If the functional approach doesn't suit you we can also tackle this problem from an object-oriented angle. Python lets classes define a __call__ method which makes them callable. This isn't strictly necessary for an OOP approach, but when we're making callbacks it's nice to be able to treat our instances as functions.

class SortReporter:
    def __init__(self, func):
        self.func = func
        self.count = 0

    def __call__(self, user):
        self.count += 1
        if self.count % 10000 == 0:
            print("Sorted {count} users.".format(count=self.count))
        return self.func(user)

Just as easy to use as our functional option.
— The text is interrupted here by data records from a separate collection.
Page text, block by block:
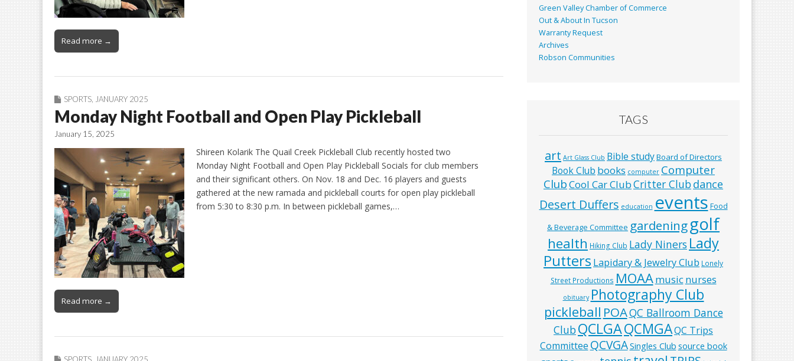
Read more →
SPORTS JANUARY 2025
Monday Night Football and Open Play Pickleball
January 15, 2025
Shireen Kolarik The Quail Creek Pickleball Club recently hosted two
Monday Night Football and Open Play Pickleball Socials for club members
and their significant others. On Nov. 18 and Dec. 16 players and guests
gathered at the new ramada and pickleball courts for open play pickleball
from 5:30 to 8:30 p.m. In between pickleball games,…
Read more →
SPORTS JANUARY 2025
Green Valley Chamber of Commerce
Out & About In Tucson
Warranty Request
Archives
Robson Communities
TAGS
art Art Glass Club Bible studyBoard of Directors
Book Club books computer Computer
ClubCool Car ClubCritter Clubdance
Desert Duffers education events Food
& Beverage Committee gardeninggolf
health Hiking Club Lady Niners Lady
Putters Lapidary & Jewelry Club Lonely
Street Productions MOAAmusic nurses
obituary Photography Club
pickleball POAQC Ballroom Dance
ClubQCLGAQCMGAQC Trips
Committee QCVGASingles Club source book
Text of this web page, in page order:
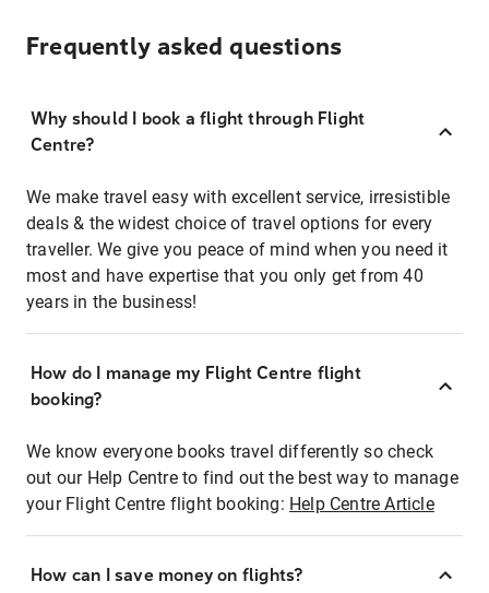
Frequently asked questions
Why should I book a flight through Flight
Centre?
We make travel easy with excellent service, irresistible
deals & the widest choice of travel options for every
traveller. We give you peace of mind when you need it
most and have expertise that you only get from 40
years in the business!
How do I manage my Flight Centre flight
booking?
We know everyone books travel differently so check
out our Help Centre to find out the best way to manage
your Flight Centre flight booking: Help Centre Article
How can I save money on flights?
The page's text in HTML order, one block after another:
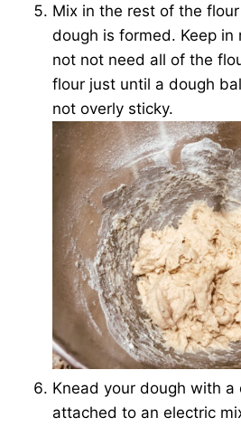
Mix in the rest of the
dough is formed. Keep
not not need all of the
flour just until a dough
not overly sticky.
Knead your dough with a
attached to an electric
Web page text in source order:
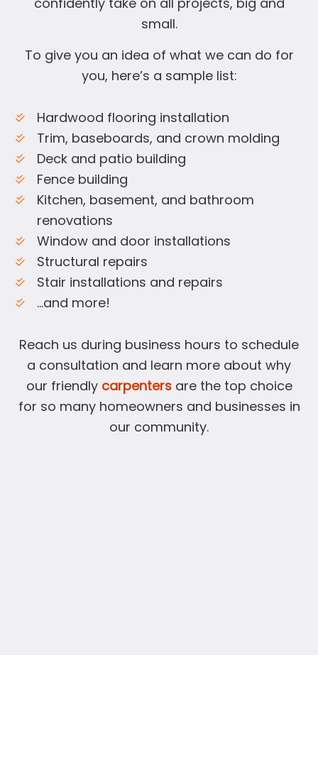
small.
To give you an idea of what we can do for
you, here’s a sample list:
Hardwood flooring installation
Trim, baseboards, and crown molding
Deck and patio building
Fence building
Kitchen, basement, and bathroom
renovations
Window and door installations
Structural repairs
Stair installations and repairs
…and more!
Reach us during business hours to schedule
a consultation and learn more about why
our friendly carpentersare the top choice
for so many homeowners and businesses in
our community.
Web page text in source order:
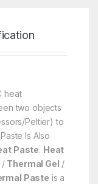
heat
two objects
Peltier) to
Is Also
Paste. Heat
/ Thermal Gel /
Paste is a
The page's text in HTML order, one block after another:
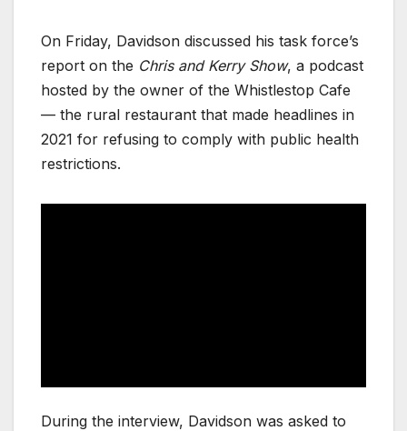
On Friday, Davidson discussed his task force’s
report on the Chris and Kerry Show, a podcast
hosted by the owner of the Whistlestop Cafe
— the rural restaurant that made headlines in
2021 for refusing to comply with public health
restrictions.
During the interview, Davidson was asked to
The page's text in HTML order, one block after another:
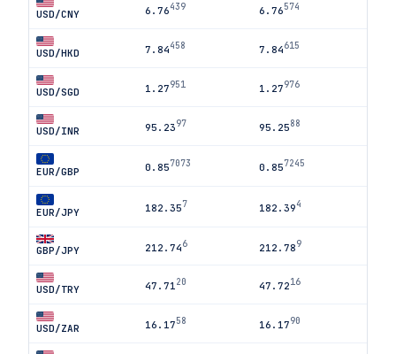
USD/CNY 6.76439 6.76574
USD/HKD 7.84458 7.84615
USD/SGD 1.27951 1.27976
USD/INR 95.2397 95.2588
EUR/GBP 0.857073 0.857245
EUR/JPY 182.357 182.394
GBP/JPY 212.746 212.789
USD/TRY 47.71 20 47.7216
USD/ZAR 16.1758 16.1790
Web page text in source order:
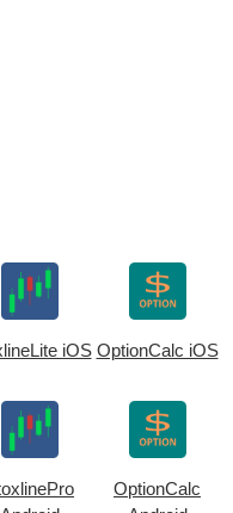
iOS OptionCalc iOS
OptionCalc
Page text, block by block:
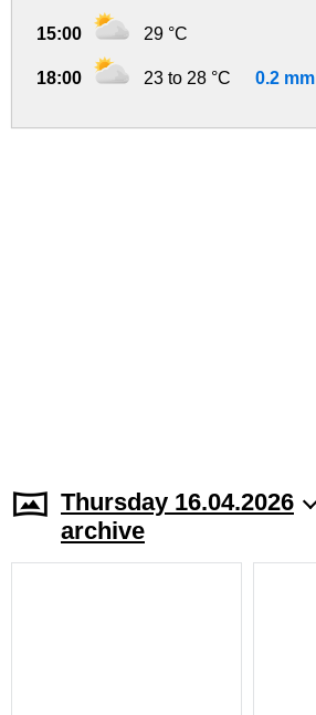
15:00 29 °C
18:00 23 to 28 °C 0.2 mm
Thursday 16.04.2026
archive
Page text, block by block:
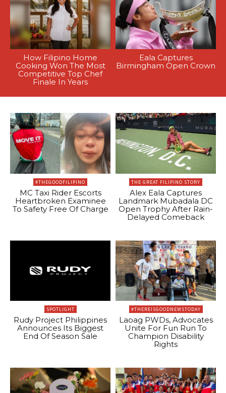
How Filipino Home
Cooking Won The Most
Competitive Top Chef
Finale In Years
Eala Captures
Birmingham Open Crown
#THEGOODFILIPINO
MC Taxi Rider Escorts
Heartbroken Examinee
To Safety Free Of Charge
THE GREAT FILIPINO STORY
Alex Eala Captures
Landmark Mubadala DC
Open Trophy After Rain-
Delayed Comeback
SPOTLIGHT
Rudy Project Philippines
Announces Its Biggest
End Of Season Sale
#THEREISGOODNEWSTODAY
Laoag PWDs, Advocates
Unite For Fun Run To
Champion Disability
Rights
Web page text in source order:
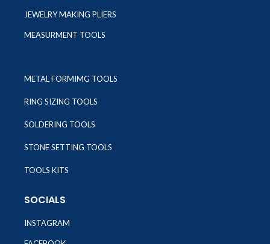
JEWELRY MAKING PLIERS
MEASURMENT TOOLS
METAL FORMIMG TOOLS
RING SIZING TOOLS
SOLDERING TOOLS
STONE SETTING TOOLS
TOOLS KITS
SOCIALS
INSTAGRAM

>>> sorted_users = sorted(users, key=SortReporter(by_age))
Sorted 10000 users.
Sorted 20000 users.
# One eternity later...

Conceptually, this works for much the same reason that the functional approach does. The SortReporter instance and all its associated state lives on because the sorted built-in is carrying around a reference to it and it just pretends to be a plain ol' function whenever sorted needs it to be one.

Which Should I Use?

Neither approach is any more or less valid than the other. For this particular example there isn't much more code or complexity either way. I generally regard functions as being simpler than classes, so I prefer those when possible, but classes also provide good structure for more complex callbacks. Try them both!

Bonus

As homework a bonus, try instantiating a SortReporter and examining its __dict__ attribute. Meditate on what you find there and how it relates to the state dictionary in the functional approach.

If you get really bold and want to try for extra credit assign the return value of the sort_reporter function to some variable and examine its __closure__ attribute. This may help you explain why the state dictionary doesn't disappear after the sort_reporter function is called.